Attached file Reduced testcase (obsolete) —
This is about as small as I can make it. Remove the google search, it works. Remove the flash object, and it works. Remove the <map>, and it works. Remove some of the stuff in the <head>, and it works. I don't know how many ads they have in the rotation, but it crashes pretty reliabily. I'm in the process of checking out the tree from scratch & rebuilding, but that probably won't finish until tomorrow.
Keywords: crash
Attached file New call stack —
I built from a tree in a different location, using a different objdir, and I'm still crashing. I have autoscroll and flash click to view installed. My .mozconfig follows: export MOZ_PROFILE=1 ac_add_options --enable-crypto ac_add_options --disable-tests ac_add_options --disable-debug ac_add_options --enable-optimize #ac_add_options --disable-ldap ac_add_options --enable-extensions=cookie,xml-rpc,xmlextras,p3p,pref,transformiix,universalchardet,typeaheadfind,webservices ac add_options --enable-mathml #ac_add_options --enable-static #ac_add_options --disable-shared ac_add_options --disable-accessibility mk_add_options MOZ_OBJDIR=../mozbuild
My tree is available <a href="http://ctho9305.ath.cx:8080/moztree/">here</a> (it probably won't be available from Tuesday evening until late Wednesday as I'm moving) if you want to look at my versions of the various files. The new user-agent is Mozilla/5.0 (Windows; U; Windows NT 5.1; en-US; rv:1.6b) Gecko/20031215 I did a "cvs checkout", created my mozconfig, did a "make -f client.mk checkout", then a "make -f client.mk build".

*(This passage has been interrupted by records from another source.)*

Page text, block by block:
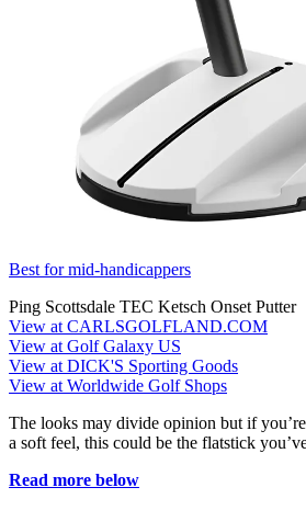
Best for mid-handicappers
Ping Scottsdale TEC Ketsch Onset Putter
View at CARLSGOLFLAND.COM
View at Golf Galaxy US
View at DICK'S Sporting Goods
View at Worldwide Golf Shops
The looks may divide opinion but if
a soft feel, this could be the flatstick
Read more below
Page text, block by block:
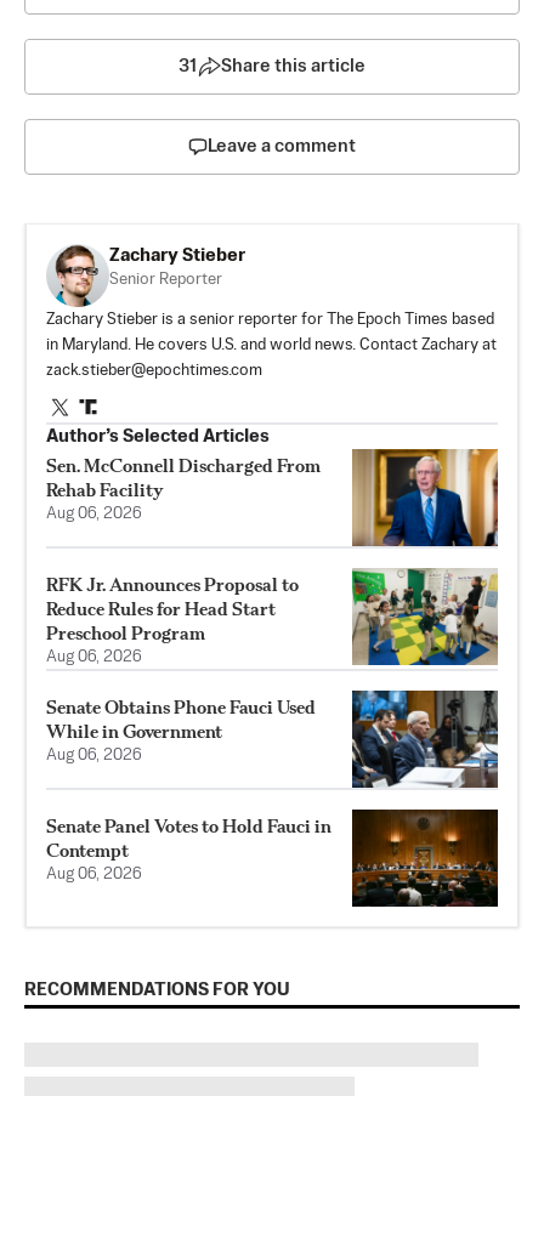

Surely this testcase can be reduced more. Does it need that Flash in it? Maybe it does, since I don't have Flash and I have yet to be able to make it crash. Mozilla/5.0 (Windows; U; Windows NT 5.0; en-US; rv:1.6b) Gecko/20031212 Firebird/0.7+
Using the 2003-12-15-10-trunk/ mozilla-win32-svg-libart-mathml nightly, I also crash.
Starting from a clean profile, it worked. It broke when I installed flash click to view: http://extensionroom.mozdev.org/more-info.php/flashclick Resolving invalid and going to bother the mozdev people.
Status: UNCONFIRMED → RESOLVED
Closed: 22 years ago
Resolution: --- → INVALID
FWIW, I was also able to crash on 1.6a, but then I was also using the Flash click-to-view extension :/ It may still be a bug in Gecko - reflow issues can be very timing- and data-dependent.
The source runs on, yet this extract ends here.